Angel of the West (This sculpture represents an IgG molecule)

 

Immunoglobulins are glycoproteins that function as antibodies. In fact, the terms antibodies and immunoglobulins are usually used indistinctly: immunoglobulins highlight structure and antibody highlights function. Immunoglobulins can be found attached to the B-cell membranes, in secretions or circulating in blood.

 

Immunoglobulins are produced as a response to the detection of foreign molecules in our body. These foreign substances that trigger the production of antibodies are called antigens.

 

Circulating immunoglobulins are included in the plasma protein fraction of the gamma globulins.

 

Plasma Electrophoresis

 

 

 

 

 

 There are different types of immunoglobulins: IgG, IgM, IgA, IgD and IgE. All of them have in common that their basic unit is formed by two pairs of peptide chains: a pair of Light chains or L chains (approximately 220 amino acids each) and a pair of Heavy chains or H chains (around 440 amino acids each).

 

These four chains in the basic structure are linked through disulfide bridges between cystein residues in the backbone of the peptide chains. Each Light chain is linked to one Heavy chain and each Heavy chain is associated to a Light chain and to the other Heavy chain.

 

The following graphic shows the Heavy chains in blue, the Light chains in green and the disulfide linkages between the chains in red (there are additional intrachain disulfide bridges that are not shown in this graphic)

 

 

Observe also in the graphic that in the L chains can be distinguished two regions or domains: VL and CL, while in the H chains, 4 regions or domains can be found:  VH, CH1, CH2 and CH3. Each of these regions is composed by 70 to 110 amino acids.

 

The V regions are Variable regions: the amino acid sequence in these regions (the NH2- terminal regions of L and H chains) is highly variable, and within them, in the L and in the C chains, there are hyper variable regions (CDRs of Complementarity-determining regions) that form the specific antigen binding site complementary to the specific antigen.

 

 

This video shows the structure of a typical immunoglobulin IgG:

 

 

As you have seen, there are two binding sites for antigens in each (LH)2 unit.

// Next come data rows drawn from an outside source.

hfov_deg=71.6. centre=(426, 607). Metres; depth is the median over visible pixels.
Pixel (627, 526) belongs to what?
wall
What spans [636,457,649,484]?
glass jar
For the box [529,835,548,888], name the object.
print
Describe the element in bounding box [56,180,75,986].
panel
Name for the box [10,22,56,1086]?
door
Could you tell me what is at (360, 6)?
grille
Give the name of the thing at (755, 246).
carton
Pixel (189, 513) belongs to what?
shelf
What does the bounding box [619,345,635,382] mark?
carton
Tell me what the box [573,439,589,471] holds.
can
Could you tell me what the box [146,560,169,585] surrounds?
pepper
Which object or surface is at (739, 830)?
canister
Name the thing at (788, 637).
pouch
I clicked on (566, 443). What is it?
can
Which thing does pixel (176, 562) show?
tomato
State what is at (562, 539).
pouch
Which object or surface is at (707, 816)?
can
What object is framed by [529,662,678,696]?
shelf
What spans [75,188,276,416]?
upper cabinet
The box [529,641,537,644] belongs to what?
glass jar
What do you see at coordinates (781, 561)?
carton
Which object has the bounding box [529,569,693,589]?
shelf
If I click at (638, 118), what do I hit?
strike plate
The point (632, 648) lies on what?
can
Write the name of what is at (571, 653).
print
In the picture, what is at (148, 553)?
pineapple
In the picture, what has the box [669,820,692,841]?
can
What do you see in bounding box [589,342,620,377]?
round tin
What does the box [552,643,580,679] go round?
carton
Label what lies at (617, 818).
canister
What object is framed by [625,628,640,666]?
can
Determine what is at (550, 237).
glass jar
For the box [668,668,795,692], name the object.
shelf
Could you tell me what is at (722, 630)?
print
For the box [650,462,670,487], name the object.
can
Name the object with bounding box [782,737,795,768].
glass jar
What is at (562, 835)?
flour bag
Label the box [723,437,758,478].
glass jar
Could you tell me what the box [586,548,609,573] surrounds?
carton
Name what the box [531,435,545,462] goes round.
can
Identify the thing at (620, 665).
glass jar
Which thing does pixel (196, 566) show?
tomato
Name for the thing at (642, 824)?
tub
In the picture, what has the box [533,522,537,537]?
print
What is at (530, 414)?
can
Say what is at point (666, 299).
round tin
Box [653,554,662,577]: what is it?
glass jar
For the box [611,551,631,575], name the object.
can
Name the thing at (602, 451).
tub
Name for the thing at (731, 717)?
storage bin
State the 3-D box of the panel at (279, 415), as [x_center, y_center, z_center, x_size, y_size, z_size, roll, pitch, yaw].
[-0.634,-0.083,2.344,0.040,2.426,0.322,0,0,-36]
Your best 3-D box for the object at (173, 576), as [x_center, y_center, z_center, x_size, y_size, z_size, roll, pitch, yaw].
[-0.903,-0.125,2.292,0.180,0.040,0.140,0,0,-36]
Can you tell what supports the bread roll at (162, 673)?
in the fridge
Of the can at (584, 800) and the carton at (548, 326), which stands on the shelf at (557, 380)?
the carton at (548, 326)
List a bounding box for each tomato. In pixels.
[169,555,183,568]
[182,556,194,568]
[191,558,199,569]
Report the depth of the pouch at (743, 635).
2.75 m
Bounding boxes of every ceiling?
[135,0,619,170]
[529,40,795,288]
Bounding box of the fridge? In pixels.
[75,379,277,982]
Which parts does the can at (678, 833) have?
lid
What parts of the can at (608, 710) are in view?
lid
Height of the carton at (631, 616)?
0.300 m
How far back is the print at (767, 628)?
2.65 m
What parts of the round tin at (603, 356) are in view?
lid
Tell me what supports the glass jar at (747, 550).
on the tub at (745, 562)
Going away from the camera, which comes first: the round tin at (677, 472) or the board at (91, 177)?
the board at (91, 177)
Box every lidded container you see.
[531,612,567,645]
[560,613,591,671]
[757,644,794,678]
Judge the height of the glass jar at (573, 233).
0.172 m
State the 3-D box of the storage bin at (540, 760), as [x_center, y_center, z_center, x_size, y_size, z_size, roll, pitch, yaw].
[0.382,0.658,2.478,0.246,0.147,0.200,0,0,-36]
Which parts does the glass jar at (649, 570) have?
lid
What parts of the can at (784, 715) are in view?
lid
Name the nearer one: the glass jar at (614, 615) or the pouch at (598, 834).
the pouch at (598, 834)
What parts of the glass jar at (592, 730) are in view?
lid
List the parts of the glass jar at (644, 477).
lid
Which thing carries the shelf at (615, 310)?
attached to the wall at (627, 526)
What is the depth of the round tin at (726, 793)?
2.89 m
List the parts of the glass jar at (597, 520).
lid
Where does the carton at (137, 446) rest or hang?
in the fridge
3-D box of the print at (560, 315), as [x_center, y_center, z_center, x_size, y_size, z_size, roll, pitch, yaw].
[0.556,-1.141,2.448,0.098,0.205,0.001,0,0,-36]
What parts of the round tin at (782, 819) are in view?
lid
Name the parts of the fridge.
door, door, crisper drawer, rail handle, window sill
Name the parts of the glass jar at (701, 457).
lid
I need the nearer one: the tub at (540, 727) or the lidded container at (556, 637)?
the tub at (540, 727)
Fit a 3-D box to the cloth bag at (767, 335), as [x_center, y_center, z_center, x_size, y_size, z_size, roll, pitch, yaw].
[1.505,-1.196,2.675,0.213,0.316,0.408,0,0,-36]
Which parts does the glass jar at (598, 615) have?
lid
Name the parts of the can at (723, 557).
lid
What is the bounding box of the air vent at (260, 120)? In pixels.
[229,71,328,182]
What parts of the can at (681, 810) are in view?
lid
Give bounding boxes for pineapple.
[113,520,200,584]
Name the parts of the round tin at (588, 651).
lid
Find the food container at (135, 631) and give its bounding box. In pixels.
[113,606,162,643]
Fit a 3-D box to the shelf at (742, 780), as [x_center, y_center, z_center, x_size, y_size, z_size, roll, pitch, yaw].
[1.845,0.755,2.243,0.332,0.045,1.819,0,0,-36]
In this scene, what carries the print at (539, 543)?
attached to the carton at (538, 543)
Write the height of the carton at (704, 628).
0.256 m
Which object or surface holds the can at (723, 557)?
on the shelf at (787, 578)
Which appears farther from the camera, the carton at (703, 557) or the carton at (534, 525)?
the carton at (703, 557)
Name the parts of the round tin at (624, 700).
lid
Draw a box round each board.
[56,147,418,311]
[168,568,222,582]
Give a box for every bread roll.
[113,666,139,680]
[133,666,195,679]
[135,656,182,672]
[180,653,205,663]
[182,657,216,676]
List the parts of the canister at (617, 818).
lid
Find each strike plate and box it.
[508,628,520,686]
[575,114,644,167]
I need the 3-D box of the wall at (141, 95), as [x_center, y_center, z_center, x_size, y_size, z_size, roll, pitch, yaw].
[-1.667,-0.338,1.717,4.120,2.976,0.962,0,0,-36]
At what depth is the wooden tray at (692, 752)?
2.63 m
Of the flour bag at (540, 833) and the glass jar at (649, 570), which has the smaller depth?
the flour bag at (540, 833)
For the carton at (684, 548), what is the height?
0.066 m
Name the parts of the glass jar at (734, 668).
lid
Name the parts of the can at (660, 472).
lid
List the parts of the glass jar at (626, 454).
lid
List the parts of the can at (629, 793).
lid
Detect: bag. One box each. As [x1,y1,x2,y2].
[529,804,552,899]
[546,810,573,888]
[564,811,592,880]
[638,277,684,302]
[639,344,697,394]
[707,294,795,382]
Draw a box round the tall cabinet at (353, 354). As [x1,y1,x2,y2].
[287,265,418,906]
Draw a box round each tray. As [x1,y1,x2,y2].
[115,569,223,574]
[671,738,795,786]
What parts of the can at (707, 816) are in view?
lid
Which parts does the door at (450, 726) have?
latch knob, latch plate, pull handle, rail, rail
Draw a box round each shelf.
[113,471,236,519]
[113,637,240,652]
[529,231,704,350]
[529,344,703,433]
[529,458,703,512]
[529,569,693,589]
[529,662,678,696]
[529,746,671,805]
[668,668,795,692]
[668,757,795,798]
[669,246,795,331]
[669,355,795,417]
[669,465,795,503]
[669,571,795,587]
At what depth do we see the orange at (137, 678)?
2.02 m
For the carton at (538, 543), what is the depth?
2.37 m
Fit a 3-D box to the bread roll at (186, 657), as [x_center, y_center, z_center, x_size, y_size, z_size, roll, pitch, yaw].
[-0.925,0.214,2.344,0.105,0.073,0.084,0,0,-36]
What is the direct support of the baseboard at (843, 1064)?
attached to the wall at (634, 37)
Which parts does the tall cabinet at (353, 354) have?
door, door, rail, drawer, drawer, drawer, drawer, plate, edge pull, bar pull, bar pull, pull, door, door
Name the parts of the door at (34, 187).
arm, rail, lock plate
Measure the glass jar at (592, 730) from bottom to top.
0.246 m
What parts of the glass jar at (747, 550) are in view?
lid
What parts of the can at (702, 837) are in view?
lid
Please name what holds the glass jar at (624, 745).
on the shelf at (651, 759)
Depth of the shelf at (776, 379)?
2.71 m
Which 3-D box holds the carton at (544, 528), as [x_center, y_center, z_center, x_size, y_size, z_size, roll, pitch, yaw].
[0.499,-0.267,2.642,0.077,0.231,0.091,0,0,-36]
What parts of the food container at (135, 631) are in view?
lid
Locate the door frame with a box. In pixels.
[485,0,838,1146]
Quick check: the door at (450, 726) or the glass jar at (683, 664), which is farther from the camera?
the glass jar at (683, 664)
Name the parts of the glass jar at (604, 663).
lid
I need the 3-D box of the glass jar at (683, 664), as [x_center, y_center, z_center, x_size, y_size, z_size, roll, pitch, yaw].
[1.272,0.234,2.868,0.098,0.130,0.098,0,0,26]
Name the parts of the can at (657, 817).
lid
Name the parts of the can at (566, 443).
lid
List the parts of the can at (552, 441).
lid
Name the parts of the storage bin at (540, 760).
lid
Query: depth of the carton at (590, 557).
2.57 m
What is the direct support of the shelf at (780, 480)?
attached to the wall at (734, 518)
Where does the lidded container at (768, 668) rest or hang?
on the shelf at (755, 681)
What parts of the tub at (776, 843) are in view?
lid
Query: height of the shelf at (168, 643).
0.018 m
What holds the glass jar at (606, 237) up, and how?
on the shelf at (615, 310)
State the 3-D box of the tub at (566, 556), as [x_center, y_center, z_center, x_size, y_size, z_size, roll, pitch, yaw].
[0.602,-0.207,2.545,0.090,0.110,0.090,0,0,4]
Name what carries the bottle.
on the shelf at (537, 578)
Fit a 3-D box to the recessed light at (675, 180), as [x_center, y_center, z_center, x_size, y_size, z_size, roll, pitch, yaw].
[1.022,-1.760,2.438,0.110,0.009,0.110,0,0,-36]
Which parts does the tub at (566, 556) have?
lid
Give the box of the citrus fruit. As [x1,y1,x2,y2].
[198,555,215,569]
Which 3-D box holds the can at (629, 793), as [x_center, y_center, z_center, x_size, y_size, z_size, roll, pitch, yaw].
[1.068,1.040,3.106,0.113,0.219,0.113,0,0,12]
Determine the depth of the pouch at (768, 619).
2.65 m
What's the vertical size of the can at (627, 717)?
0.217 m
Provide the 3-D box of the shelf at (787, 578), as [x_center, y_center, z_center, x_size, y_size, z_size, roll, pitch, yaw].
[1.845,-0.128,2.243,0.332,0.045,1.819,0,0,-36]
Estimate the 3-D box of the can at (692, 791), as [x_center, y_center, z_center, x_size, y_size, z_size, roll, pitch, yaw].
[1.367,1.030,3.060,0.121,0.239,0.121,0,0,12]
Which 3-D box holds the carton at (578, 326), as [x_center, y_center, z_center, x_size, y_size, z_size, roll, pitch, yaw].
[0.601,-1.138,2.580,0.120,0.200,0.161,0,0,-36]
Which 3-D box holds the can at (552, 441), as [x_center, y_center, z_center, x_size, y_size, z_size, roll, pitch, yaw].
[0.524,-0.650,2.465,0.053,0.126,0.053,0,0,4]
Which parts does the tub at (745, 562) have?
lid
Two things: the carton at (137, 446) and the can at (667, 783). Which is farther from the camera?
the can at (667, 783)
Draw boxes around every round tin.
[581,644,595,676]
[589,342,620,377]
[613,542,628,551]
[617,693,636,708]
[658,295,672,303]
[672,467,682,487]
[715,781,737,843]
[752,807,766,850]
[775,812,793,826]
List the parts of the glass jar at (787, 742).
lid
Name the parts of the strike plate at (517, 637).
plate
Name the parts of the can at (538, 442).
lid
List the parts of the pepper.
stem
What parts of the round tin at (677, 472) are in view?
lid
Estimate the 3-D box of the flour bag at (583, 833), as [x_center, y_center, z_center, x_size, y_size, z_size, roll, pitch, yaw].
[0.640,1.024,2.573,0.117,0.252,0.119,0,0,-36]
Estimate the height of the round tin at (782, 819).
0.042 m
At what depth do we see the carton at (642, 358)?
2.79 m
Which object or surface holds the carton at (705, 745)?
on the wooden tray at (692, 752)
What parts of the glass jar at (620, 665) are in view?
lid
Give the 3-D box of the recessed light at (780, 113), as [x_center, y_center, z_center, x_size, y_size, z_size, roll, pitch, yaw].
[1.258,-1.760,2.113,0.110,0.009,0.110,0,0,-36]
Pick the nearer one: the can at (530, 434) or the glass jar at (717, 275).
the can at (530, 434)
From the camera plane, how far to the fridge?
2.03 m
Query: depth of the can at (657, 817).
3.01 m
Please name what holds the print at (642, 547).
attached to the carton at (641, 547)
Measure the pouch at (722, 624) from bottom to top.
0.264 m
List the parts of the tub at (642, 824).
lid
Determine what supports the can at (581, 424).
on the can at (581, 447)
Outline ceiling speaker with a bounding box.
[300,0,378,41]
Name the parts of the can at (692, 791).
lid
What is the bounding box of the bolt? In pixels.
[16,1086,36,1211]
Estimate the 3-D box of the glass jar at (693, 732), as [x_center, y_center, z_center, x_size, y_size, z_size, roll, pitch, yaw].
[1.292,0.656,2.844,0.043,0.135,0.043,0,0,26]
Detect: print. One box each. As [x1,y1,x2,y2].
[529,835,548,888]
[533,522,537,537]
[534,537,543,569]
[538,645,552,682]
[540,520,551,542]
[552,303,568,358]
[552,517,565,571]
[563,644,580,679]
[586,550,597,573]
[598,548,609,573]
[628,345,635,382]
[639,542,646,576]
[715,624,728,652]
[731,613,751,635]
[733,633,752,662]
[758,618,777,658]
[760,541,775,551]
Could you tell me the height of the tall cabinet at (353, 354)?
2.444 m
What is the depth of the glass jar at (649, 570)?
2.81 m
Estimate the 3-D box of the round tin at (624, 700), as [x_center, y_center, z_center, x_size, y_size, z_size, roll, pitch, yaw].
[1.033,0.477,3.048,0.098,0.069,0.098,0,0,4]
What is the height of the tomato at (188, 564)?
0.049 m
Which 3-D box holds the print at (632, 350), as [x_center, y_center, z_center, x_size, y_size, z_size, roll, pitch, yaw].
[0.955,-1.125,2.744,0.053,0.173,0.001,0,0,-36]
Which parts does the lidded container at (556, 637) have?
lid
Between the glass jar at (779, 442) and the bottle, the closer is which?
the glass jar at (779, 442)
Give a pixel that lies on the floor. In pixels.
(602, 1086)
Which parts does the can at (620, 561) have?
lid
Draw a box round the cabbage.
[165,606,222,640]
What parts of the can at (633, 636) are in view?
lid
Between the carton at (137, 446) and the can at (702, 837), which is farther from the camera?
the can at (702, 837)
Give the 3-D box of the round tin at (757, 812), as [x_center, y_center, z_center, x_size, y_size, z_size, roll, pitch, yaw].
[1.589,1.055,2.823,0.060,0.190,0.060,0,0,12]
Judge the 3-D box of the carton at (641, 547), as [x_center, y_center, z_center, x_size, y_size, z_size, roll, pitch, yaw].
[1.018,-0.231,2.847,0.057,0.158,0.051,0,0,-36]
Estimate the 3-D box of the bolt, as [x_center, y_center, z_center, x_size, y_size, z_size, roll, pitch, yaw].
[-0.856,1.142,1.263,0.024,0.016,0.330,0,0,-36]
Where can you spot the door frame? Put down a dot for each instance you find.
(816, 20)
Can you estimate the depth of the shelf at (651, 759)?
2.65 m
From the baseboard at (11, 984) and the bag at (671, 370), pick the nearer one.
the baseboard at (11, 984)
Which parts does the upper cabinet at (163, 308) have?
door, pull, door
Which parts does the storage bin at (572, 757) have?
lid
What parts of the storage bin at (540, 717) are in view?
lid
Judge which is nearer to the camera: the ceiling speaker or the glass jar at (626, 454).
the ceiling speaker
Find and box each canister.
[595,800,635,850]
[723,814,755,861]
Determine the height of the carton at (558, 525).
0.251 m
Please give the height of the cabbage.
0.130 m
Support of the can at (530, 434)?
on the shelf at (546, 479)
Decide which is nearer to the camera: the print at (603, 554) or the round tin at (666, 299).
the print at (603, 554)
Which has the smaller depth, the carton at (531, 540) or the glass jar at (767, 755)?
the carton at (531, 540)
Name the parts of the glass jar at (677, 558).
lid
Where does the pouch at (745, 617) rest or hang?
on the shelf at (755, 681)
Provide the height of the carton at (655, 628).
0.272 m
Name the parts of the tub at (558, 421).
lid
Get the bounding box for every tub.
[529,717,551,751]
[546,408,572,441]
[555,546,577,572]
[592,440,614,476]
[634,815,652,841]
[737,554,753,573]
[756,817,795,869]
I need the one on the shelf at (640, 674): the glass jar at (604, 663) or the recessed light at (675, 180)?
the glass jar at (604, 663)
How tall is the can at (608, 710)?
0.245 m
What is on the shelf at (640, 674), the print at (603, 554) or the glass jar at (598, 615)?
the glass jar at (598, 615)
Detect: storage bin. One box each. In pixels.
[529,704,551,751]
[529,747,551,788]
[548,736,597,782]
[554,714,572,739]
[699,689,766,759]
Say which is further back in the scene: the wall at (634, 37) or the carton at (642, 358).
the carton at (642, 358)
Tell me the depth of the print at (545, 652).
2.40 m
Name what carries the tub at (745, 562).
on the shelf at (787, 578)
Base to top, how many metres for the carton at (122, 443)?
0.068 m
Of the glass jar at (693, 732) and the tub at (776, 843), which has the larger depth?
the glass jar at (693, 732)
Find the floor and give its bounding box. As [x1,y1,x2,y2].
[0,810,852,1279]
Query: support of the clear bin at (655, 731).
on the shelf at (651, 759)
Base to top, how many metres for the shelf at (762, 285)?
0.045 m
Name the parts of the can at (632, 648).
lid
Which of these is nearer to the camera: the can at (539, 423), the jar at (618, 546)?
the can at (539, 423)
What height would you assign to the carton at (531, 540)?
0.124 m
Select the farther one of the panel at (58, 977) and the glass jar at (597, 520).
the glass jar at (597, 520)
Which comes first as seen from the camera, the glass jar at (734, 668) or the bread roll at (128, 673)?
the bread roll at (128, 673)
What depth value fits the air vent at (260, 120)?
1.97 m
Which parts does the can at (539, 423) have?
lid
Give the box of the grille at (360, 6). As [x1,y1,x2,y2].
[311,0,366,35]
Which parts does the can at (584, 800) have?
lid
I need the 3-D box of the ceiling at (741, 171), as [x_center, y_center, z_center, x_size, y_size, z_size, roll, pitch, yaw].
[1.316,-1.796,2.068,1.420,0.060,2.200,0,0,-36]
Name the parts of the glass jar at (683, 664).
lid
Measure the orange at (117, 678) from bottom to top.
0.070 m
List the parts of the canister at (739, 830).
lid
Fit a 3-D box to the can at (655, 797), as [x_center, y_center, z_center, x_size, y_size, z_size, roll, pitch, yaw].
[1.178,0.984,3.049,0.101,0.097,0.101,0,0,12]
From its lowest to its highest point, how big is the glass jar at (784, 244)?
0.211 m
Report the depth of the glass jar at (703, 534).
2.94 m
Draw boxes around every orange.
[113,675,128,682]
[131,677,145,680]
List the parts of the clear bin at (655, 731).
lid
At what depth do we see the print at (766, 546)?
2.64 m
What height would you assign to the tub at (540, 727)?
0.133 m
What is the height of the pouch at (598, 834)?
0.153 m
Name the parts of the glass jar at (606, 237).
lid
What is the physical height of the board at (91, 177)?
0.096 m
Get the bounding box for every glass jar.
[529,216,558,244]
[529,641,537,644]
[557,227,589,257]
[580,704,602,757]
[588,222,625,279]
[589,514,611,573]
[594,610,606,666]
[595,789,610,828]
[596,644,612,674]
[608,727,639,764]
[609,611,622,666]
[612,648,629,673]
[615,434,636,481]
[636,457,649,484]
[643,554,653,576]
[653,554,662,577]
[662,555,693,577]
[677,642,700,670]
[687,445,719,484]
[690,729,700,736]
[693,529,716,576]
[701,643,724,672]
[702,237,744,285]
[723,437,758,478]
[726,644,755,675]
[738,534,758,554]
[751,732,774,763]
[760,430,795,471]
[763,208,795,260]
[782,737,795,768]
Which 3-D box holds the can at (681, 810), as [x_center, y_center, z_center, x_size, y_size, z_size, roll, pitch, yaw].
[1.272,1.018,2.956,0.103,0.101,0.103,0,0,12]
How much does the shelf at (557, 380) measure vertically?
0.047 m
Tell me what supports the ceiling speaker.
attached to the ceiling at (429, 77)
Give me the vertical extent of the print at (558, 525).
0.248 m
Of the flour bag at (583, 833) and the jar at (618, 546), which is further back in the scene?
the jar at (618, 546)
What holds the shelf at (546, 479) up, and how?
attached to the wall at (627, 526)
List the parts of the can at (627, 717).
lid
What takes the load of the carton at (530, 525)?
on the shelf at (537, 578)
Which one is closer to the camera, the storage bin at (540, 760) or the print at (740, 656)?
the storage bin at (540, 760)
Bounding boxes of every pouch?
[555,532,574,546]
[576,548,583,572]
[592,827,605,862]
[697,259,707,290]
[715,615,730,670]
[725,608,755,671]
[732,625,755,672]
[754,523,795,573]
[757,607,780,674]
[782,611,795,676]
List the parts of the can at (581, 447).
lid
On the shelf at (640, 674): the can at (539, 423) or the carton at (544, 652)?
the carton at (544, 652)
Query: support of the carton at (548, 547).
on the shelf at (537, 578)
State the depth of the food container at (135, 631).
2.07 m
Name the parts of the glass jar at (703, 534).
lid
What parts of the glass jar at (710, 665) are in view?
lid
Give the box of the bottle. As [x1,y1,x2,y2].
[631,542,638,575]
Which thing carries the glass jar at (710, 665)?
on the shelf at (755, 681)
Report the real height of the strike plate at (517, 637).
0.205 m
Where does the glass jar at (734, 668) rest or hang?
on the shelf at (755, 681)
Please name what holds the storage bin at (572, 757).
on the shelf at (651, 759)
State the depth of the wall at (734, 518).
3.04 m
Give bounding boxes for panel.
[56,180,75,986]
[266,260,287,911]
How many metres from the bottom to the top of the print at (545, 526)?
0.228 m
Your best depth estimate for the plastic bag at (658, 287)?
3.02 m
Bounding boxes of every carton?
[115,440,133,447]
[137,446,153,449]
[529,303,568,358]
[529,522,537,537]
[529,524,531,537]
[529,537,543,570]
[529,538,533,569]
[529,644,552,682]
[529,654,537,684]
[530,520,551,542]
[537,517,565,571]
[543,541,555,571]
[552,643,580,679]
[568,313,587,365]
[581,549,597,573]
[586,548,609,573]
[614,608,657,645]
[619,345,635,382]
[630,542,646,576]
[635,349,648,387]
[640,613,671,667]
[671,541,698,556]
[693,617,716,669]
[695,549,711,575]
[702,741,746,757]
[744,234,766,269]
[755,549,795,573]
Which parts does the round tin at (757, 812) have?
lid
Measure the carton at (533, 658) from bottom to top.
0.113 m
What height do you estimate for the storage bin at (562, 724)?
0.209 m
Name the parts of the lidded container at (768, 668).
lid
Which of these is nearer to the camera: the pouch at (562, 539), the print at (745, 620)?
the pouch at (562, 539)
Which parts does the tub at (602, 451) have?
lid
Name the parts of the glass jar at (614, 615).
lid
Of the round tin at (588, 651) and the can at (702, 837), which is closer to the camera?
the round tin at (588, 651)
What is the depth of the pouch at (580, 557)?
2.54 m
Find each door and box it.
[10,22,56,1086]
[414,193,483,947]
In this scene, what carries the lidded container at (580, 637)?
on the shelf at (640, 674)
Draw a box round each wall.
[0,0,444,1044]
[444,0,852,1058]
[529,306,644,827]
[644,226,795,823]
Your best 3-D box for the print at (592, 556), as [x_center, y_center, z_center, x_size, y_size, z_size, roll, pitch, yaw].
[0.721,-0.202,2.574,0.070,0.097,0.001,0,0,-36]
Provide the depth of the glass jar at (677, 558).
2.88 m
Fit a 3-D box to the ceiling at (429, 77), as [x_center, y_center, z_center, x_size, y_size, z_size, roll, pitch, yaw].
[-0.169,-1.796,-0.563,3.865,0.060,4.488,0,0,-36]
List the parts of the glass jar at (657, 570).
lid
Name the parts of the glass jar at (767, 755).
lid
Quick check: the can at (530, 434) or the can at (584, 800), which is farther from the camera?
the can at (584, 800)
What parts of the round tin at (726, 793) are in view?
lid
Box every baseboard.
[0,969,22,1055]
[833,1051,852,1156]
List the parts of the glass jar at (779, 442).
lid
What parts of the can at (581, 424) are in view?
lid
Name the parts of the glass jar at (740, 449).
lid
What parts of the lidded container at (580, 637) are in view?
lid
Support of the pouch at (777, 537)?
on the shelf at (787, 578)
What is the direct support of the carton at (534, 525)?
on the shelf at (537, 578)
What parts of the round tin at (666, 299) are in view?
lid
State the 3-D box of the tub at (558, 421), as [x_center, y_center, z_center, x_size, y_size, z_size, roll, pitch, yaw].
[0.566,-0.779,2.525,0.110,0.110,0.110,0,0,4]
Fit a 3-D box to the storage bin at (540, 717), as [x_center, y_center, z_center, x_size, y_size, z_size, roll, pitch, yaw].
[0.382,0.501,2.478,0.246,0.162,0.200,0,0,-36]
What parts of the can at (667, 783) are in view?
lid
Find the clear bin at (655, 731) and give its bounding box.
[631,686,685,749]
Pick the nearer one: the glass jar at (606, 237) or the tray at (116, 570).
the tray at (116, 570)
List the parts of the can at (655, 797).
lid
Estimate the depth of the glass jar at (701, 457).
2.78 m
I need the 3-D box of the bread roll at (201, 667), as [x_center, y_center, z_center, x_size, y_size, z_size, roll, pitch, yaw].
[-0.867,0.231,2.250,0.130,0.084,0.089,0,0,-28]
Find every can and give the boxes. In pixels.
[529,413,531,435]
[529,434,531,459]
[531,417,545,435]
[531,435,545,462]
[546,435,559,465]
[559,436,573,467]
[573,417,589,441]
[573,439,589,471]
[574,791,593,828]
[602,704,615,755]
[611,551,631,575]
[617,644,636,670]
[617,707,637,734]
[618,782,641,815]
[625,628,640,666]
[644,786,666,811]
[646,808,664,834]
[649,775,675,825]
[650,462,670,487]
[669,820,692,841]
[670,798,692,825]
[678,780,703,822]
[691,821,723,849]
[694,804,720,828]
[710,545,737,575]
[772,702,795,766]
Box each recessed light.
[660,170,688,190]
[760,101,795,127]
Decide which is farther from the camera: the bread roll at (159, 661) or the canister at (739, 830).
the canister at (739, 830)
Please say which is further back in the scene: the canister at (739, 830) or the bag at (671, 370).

When a (LH)2 unit is hydrolyzed with papain, three fragments are released: two Fab and one Fc fragment.

 

 

The Fab fragments contain the structure that is able to bind to the antigen (Fab = Fragment antigen-binding), while the Fc fragment (c means crystallizable) is not able to bind to the antigen, but contain a complement binding site, that is exposed when the interaction between the Fab fragment and the antigen occurs. This binding occurs through non covalent interactions (Van der Waals forces, Hydrogen bonds, hydrophobic interactions) and triggers conformational changes similar to those observed in the enzyme-substrate inducing fit mechanism. This allosteric effect exposes sites in the constant regions of the heavy chains, related to the binding and activation of complement proteins.

 

This complement system is formed by eleven different proteins that are sequentially activated for associating to the cell membrane to cause lysis and death of the invading bacterial cell.

 

 

Another important role of the complement system is to generate proteins called opsonins, which stimulate phagocytosis by neutrophils and macrophages.

 

(More detailed information about the complement system can be found here)

 

In addition to the activation of the complement system, the constant regions of the Heavy chains define the ability of the (LH)2 basic structure to associate to others (LH)2 units and determine the kind of immunoglobulin.

 

There are four kind of Heavy chains:  g (Gamma),  a (Alpha), d (Delta),  e (Epsilon) and m (Mu).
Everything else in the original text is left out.